POSTED: 9:09 am EDT September 23, 2003
UPDATED: 7:57 am EDT September 25, 2003

The lights were back on by early Wednesday for most of the New Jersey residents who lost power to a furious morning storm responsible for two tornadoes and damaging straight-line winds in several areas near the Delaware River a day earlier.


Images: NJ Tornado Damage
Video: 2 Tornadoes Cause Damage In NJ
Video: Tornado In Dutchess County

PSE&G, which had 10,000 customers without power Tuesday night, had less than 1,000 yet to be restored by Wednesday afternoon. The company said those customers would likely have power by the evening. Other companies whose customers lost power had all but several dozen of them restored Tuesday.

The storm itself was a rarity, weather experts said.

Though New Jersey normally gets a handful of tornadoes each year, the pair on Tuesday were the first in more than two years.

Before Tuesday, the state had 133 reported tornadoes since 1950, according to the National Weather Service. None caused a fatality, but they have caused a total of 68 injuries and more than $75 million in property damage.

No injuries were reported from Tuesday's storms, and damage estimates were not complete by midday Wednesday.

It's unlikely, though, that the blown-over barns and felled trees will amount to anywhere near the $5 million in damage caused by a tornado in Cumberland County on July 13, 1975.
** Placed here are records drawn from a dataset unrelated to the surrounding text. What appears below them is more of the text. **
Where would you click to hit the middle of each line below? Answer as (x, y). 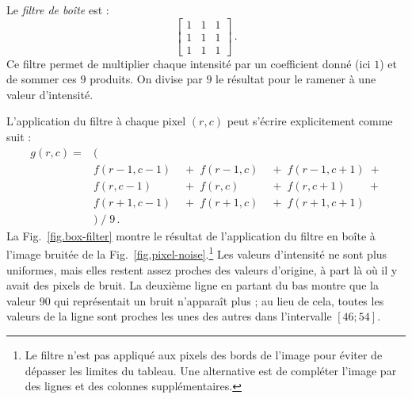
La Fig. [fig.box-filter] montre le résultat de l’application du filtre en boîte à (191, 235)
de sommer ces (42, 79)
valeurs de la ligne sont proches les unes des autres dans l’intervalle (169, 316)
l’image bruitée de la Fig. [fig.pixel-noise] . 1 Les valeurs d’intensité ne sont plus (197, 253)
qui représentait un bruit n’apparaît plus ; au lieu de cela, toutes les (219, 300)
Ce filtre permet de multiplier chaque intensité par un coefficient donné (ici (189, 63)
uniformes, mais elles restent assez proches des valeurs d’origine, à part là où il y (202, 269)
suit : (19, 137)
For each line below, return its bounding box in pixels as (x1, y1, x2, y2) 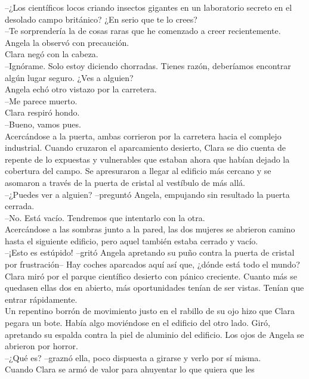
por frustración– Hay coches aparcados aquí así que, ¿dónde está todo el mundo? (5, 258, 300, 271)
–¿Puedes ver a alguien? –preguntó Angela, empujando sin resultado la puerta (5, 188, 290, 200)
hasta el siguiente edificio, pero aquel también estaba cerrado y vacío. (5, 234, 258, 247)
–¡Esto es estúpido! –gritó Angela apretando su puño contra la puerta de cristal (5, 246, 295, 259)
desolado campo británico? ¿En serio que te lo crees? (5, 13, 197, 25)
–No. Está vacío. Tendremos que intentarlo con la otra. (5, 211, 205, 223)
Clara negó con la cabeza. (5, 48, 98, 60)
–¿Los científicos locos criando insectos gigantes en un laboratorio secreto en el (5, 1, 292, 13)
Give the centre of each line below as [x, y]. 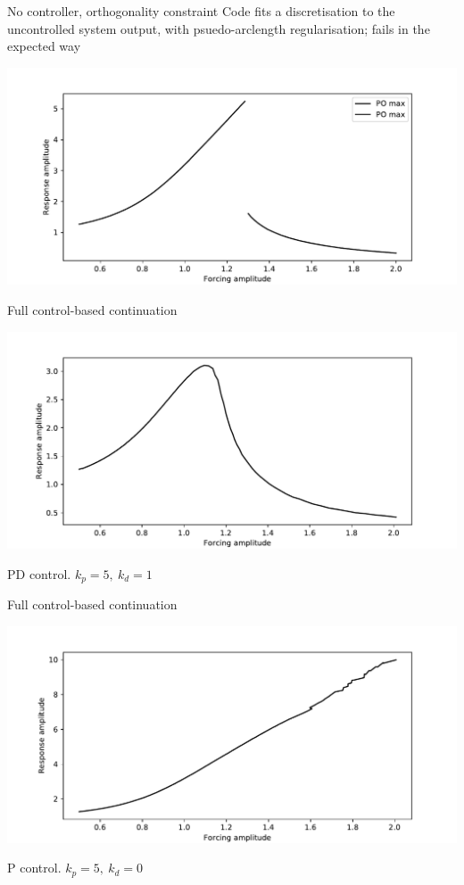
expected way [44, 46]
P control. [34, 868]
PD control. [39, 573]
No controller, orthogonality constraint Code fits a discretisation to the [201, 11]
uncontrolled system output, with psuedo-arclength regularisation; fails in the [219, 28]
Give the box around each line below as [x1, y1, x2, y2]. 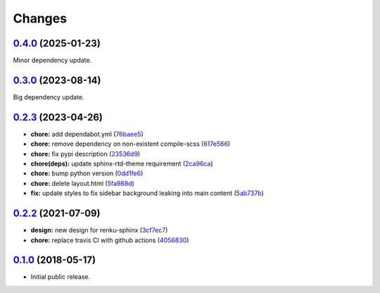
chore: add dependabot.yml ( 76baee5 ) [30, 130, 144, 138]
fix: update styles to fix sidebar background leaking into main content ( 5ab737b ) [30, 189, 264, 197]
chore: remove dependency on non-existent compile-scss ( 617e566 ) [30, 139, 231, 148]
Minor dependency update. [13, 56, 92, 65]
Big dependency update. [13, 92, 84, 101]
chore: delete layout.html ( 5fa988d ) [30, 179, 135, 187]
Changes [13, 11, 67, 26]
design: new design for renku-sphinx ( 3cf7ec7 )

Like Tuesday's, most of the tornadoes in New Jersey have been relatively weak -- classified as F0 or F1 on a scale that goes to F5.

Both the tornadoes Tuesday were classified as F1 -- meaning wind speeds were between 73 and 112 mph. The state has never seen a tornado higher than an F3, classified as one with winds between 158 and 206 mph.
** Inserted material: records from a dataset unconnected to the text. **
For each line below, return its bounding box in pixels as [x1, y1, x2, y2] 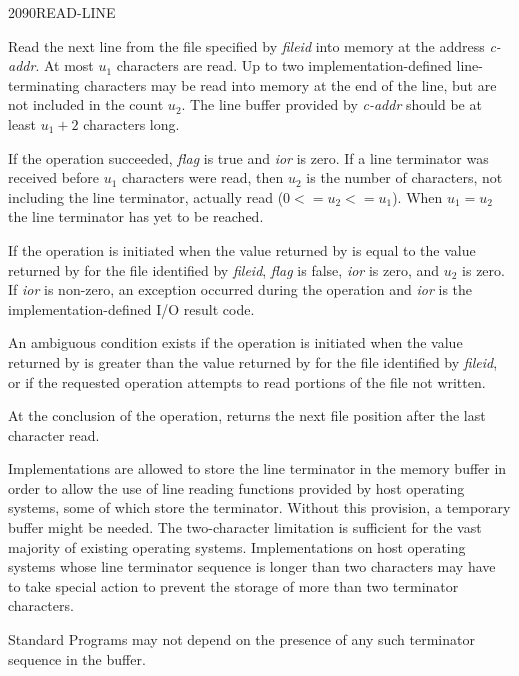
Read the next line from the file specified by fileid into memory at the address [8, 35, 485, 56]
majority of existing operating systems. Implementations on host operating [8, 536, 466, 557]
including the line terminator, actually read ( [8, 186, 284, 207]
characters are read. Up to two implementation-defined [116, 55, 452, 76]
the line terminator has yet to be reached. [8, 206, 264, 227]
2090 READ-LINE [8, 2, 116, 22]
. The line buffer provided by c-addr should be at [181, 94, 482, 115]
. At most [35, 55, 94, 76]

By contrast, Kansas has had 313 tornadoes since 2000, including several F3's and an F4. An F4 can have wind speeds up to 260 mph.

"The ocean tends to help stabilize the atmosphere," said Joe Miketta, a National Weather Service meteorologist based in Mount Holly, explaining why such violent winds are so uncommon in New Jersey.

Miketta said he suspects that lingering warm and moist atmospheric conditions ushered in last week by Hurricane Isabel set up the conditions for tornadoes when a cold front came in Tuesday morning.

The National Weather Service determined that the winds that reached as much as 80 mph in Delaware River communities in Burlington and Gloucester counties were not tornadoes.

"Most of the straight-line winds we get are just as bad as the tornadoes," said Miketta.

In Burlington County, where a steeple was knocked off a church, sheds were toppled and roofs were damaged by uprooted trees, the damage estimate was $2.1 million, emergency management coordinator Kevin Tuno said Wednesday.

Tuno said that if statewide damage totals reached $9 million, New Jersey might qualify for federal aid.

Damage estimates were not yet in for Gloucester County, said Thomas Butts, director of that county's emergency management office.